Heidi M. Feldman is an American developmental-behavioral pediatrician, author, and academic. She is the Ballinger-Swindells Endowed Professor of Developmental and Behavioral Pediatrics in the Department of Pediatrics at Stanford University and is the Service Chief of Developmental-Behavioral Pediatrics at Stanford Medicine Children's Health.

Feldman's publications include journal articles and books, including The Parent's Guide to Speech and Language Problems, Redesigning Health Care for Children with Disabilities, and Developmental-Behavioral Pediatrics.

Feldman is a member of the 2020 inaugural cohort of the National Academy of Distinguished Educators in Pediatrics.

==Education and career==
Feldman earned her BA degree from the University of Pennsylvania, majoring in psychology, in 1970. She spent a gap year in Panama, working as a research assistant at the Smithsonian Tropical Research Institute. She then returned to the University of Pennsylvania to complete a PhD in developmental psychology in 1975. In 1979, she received an MD from the University of California, San Diego School of Medicine, where she also completed her internship and residency, followed by fellowship training in developmental-behavioral pediatrics at Boston Children's Hospital in 1984.

In 1984, Feldman joined the faculty of the University of Pittsburgh School of Medicine and the Children's Hospital of Pittsburgh. She moved to Stanford University School of Medicine and Lucile Packard Children's Hospital in 2006.

Feldman has been the president of the Society of Developmental-Behavioral Pediatrics.

==Research==
Feldman has studied the development and resilience of language in children with atypical experiences or neurodevelopmental risks, including those who are deaf and blind, have early brain injury, experience chronic otitis media, are born preterm, or have developmental-behavioral conditions.
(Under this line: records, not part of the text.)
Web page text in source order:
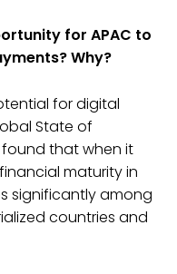
for APAC to
Why?
for digital
State of
found that when it
maturity in
significantly among
countries and
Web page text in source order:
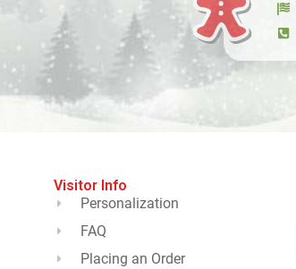
Visitor Info
Personalization
FAQ
Placing an Order
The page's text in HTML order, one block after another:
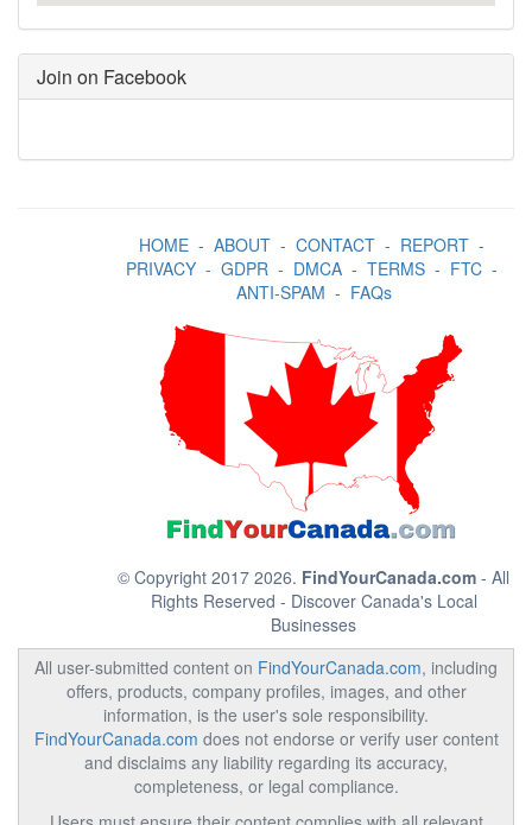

Feldman examined how children develop communication in the absence of language models through a longitudinal observation study that evaluated deaf children of hearing parents who were not exposed to sign language or verbal language. The results showed that the children created a manual-gestural system called "home sign," a structured system that included many features of spoken language.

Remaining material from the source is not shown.